L’équipe de Fashion Revolution/ ©Georges BAUR

[Cet article a été initialement publié dans le guide IDÉES PRATIQUES #3: La mode éthique dans nos dressings, réalisé par ID L'Info Durable.]

Qui ne se souvient pas de la catastrophe du Rana Plaza, le 24 avril 2013 ? Nous sommes à Dacca, au Bangladesh, et l’effondrement d’un immeuble d’ateliers de confection textile va causer la mort de 1138 personnes, tandis que 2500 autres seront blessées. L’origine du drame ? Des fissures dans le bâtiment, signalées depuis des mois par les travailleurs et non-prises en compte. Une véritable catastrophe industrielle à l’échelle mondiale vient de se produire. Au Royaume-Uni, un vaste mouvement va alors se créer.
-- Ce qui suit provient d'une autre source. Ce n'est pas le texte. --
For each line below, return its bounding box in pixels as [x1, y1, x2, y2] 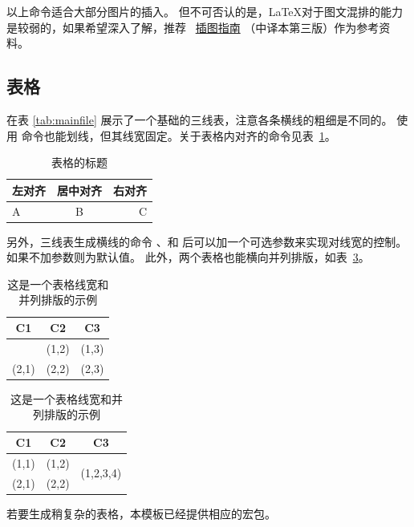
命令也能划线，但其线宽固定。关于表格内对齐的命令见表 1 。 [21, 127, 336, 144]
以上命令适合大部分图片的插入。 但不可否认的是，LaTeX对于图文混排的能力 [6, 3, 404, 19]
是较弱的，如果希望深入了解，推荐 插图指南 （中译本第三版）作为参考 [6, 18, 379, 35]
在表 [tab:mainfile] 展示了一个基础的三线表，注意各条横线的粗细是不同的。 [6, 111, 393, 128]
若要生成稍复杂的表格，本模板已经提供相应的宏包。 [6, 505, 276, 521]
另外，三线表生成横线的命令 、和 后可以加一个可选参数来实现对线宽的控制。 [6, 233, 408, 249]
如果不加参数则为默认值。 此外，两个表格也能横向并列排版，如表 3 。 [6, 249, 370, 266]
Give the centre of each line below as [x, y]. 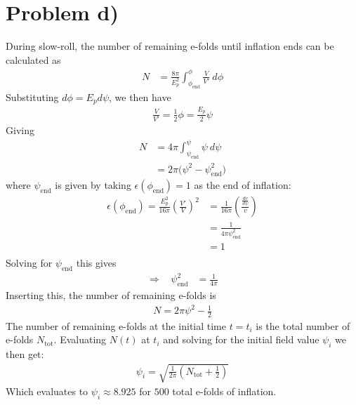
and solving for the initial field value [241, 339]
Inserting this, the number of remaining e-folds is [111, 294]
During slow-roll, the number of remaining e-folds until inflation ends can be [170, 46]
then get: [25, 354]
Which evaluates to [47, 391]
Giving [20, 130]
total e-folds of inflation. [224, 391]
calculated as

Carry Somers et Orsola de Castro décident de lancer sur Instagram le hashtag #WhoMadeMyClothes, demandant à leurs proches de se photographier avec l’étiquette d’un vêtement et d’interpeller la marque de celui-ci pour en savoir plus sur son origine. L’initiative cartonne. En 2014, à l’anniversaire du 24 avril, va naître officiellement Fashion Revolution, un collectif axé sur la défense des droits des travailleurs à l’international et sur la demande de transparence des marques. Ce collectif compte huit grands bureaux dans le monde, dont un en France, et plus de 80 pays ont également des équipes investies dans le mouvement.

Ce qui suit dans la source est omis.